Technical analysis was the focus of this episode of “ETF 360” with VettaFi’s head of research Todd Rosenbluth and Fairlead Strategies’ founder and managing partner Katie Stockton.
The first half of 2022 saw the first real bear market cycle since 2008. The S&P 500 Index displayed the worst long-term momentum since 2008, leading to a series of breakdowns earlier this year. Stockton said the breakdowns were very top-down in orientation, meaning most stocks participated on the downside, which makes it more different for investors’ portfolios, as well as idea generation.
When looking at the market from a technical analysis perspective, Stockton said the company starts top-down by looking at the major indexes in the U.S. and beyond. The firm also looks at what it considers to be macro technicals, such as Treasury yields and crude oil prices. Finally, it drills into the sector-relative strength work, which Stockton said is the best way to understand where the leadership is coming from — both on the upside and downside — and is also probably the best way to outperform benchwork.
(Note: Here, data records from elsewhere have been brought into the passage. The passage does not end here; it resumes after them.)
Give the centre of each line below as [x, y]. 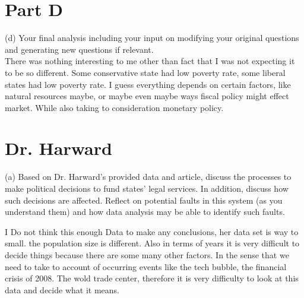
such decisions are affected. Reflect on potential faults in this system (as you [144, 200]
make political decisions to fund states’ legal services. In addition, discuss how [147, 188]
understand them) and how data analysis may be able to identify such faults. [145, 212]
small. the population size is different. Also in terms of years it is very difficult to [152, 243]
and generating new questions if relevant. [79, 49]
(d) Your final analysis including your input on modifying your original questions [152, 38]
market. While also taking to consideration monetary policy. [114, 107]
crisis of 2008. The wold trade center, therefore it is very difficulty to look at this [152, 278]

“If you’re in the right sectors of the market, you just have a better chance of leveraging upside or downside depending on your goal, so we do spend a lot of time on that sector-relative strength work,” Stockton said. “We also do what we consider to be bottom-up work, and for us, that means looking at a lot of individual stock charts and making sure that what we’re seeing there is aligned with and supporting what we’re seeing from a top-down perspective. Because it is a market of stocks, of course, and sometimes the S&P 500 is so swayed by the mega-caps that it really doesn’t tell the full story of the market.”
In a risk-on environment, when the market is trending higher, Stockton said the firm tends to use SPDR sector ETFs, or any thematic ETF, to leverage the sector-relative strength trends.
In a bear market cycle or downtrending tape, Stockton said the company tends to get more defensive sector performance. At times, depending on how bad the equity market has gotten, the firm is inclined to move into different asset classes.
“For that, we’re using ETFs representing short-term Treasuries, long-term Treasuries, gold prices, and similar assets that have less of a correlation to the equity market,” Stockton said. “Then we can at least find a place to hide in these kinds of downdrafts. And for that, we’re also using some of the State Street funds in our work.”
Fairlead’s strategies all come together with the Fairlead Tactical Sector ETF (TACK), which came to market in March. TACK is designed to identify the sectors with the best momentum, as well as the sectors that lack any big overbought sell signals and have the best relative strength, meaning relative performance versus the broader market.
“We’re also a research and consulting business, and we’re really known for our technical analysis research. With that, we came up with a methodology and a technical model that became the basis for TACK, which is a systematic approach to sector rotation,” Stockton said.